#### [Your instructions]
Scan the entries for the word "housing" and report how many lines contain it, as a number with no other words.

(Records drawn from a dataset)
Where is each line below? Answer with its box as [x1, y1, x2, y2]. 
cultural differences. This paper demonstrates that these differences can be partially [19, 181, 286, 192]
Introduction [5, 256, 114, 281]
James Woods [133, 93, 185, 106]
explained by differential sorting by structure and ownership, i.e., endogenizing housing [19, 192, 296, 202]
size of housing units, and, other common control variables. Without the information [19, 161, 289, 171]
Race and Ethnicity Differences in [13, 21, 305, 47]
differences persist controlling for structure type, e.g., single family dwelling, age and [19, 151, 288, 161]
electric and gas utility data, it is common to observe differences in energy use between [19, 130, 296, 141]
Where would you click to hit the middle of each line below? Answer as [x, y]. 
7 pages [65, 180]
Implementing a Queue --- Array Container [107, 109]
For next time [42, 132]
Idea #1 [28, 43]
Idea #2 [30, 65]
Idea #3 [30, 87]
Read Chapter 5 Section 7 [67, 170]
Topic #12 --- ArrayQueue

--

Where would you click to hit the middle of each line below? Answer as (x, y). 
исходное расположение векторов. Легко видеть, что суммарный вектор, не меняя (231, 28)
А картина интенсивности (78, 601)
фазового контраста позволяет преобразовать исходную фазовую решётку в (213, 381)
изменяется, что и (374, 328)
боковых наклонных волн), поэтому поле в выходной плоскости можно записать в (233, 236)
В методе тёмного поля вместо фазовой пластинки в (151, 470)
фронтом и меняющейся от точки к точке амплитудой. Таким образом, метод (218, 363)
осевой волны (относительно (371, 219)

#### [Solution for this problem]
2